# Set max_tokens to be close to the expected value

The guidance shared in the post (below) was tested using GPT-4. It suggests that setting the max_tokens parameter close to the expected output tokens can help reduce the latency of requests.

https://learn.microsoft.com/en-us/azure/ai-services/openai/how-to/latency

The results were not conclusive, showing only minor differences between the two tests. 

It is important to consider- the intent of this technique is not to truncate responses that are longer than average.

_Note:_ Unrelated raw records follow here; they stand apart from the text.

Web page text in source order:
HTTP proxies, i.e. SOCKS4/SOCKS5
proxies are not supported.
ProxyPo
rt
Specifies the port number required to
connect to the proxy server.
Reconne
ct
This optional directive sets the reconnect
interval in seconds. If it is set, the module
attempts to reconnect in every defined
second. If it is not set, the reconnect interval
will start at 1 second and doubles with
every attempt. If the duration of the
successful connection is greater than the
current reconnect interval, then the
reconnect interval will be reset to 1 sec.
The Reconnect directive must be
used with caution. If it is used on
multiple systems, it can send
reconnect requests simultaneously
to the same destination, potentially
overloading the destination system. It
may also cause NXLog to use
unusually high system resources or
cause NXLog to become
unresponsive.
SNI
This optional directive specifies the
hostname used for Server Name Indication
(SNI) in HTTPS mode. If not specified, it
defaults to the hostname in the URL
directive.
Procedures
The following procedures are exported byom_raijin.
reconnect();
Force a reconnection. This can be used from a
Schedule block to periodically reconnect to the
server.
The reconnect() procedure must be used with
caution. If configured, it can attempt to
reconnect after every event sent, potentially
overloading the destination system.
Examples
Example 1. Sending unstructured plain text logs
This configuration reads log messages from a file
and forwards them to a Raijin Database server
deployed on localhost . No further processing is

For example, if 90% of responses are less than 200 tokens, and 10% are much longer, setting the max_tokens to 200 tokens will give an improvement to response times. However, this may not give a useful response, as it will be cutoff part way. 

The expectation is that for responses that output a number of generation tokens below the max_token thershold

If you have identified a working implementation of this technique, please submit a PR!

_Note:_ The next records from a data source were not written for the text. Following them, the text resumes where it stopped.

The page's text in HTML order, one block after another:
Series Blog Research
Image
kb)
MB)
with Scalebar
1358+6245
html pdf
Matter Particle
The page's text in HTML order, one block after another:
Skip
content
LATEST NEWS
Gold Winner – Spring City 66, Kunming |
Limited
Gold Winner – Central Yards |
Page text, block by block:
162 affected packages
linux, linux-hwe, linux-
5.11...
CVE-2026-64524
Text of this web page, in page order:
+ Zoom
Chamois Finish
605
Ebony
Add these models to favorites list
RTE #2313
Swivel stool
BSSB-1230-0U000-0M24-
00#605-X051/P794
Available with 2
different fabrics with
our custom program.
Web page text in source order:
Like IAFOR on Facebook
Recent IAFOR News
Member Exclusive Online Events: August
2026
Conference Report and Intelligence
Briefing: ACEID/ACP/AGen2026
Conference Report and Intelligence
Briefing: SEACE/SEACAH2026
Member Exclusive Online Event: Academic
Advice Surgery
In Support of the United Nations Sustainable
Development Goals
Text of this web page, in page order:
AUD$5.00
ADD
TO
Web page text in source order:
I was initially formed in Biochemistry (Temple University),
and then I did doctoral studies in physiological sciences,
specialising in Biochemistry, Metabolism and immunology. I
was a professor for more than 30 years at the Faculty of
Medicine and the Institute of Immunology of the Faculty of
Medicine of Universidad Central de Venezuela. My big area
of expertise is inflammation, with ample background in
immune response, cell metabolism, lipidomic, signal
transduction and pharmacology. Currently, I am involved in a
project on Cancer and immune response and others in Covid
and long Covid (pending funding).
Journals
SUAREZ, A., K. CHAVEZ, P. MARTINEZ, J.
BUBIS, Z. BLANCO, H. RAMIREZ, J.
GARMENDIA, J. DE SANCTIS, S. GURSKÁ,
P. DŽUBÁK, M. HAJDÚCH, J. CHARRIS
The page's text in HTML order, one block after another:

#### Load Helper Functions and Import Libraries

In [4]:
import datetime
import json
import time
import os
import datetime
import json
import time
from openai import AzureOpenAI
from dotenv import load_dotenv
import json
import copy
import textwrap

# Load environment variables
load_dotenv()

import os
from openai import AzureOpenAI

def aoai_call(system_message, prompt, model, max_tokens):
    client = AzureOpenAI(
        api_version=os.getenv("API_VERSION"),
        azure_endpoint=os.getenv("AZURE_ENDPOINT"),
        api_key=os.getenv("API_KEY")
    )

    start_time = time.time()

    completion = client.chat.completions.create(
        model=model,
        messages=[
            {"role": "system", "content": system_message},
            {"role": "user", "content": prompt},
        ],
        max_tokens=max_tokens
    )

    end_time = time.time()
    e2e_time = end_time - start_time

    result = json.loads(completion.model_dump_json(indent=2))
    prompt_tokens = result["usage"]["prompt_tokens"]
    completion_tokens = result["usage"]["completion_tokens"]
    completion_text = result["choices"][0]["message"]["content"]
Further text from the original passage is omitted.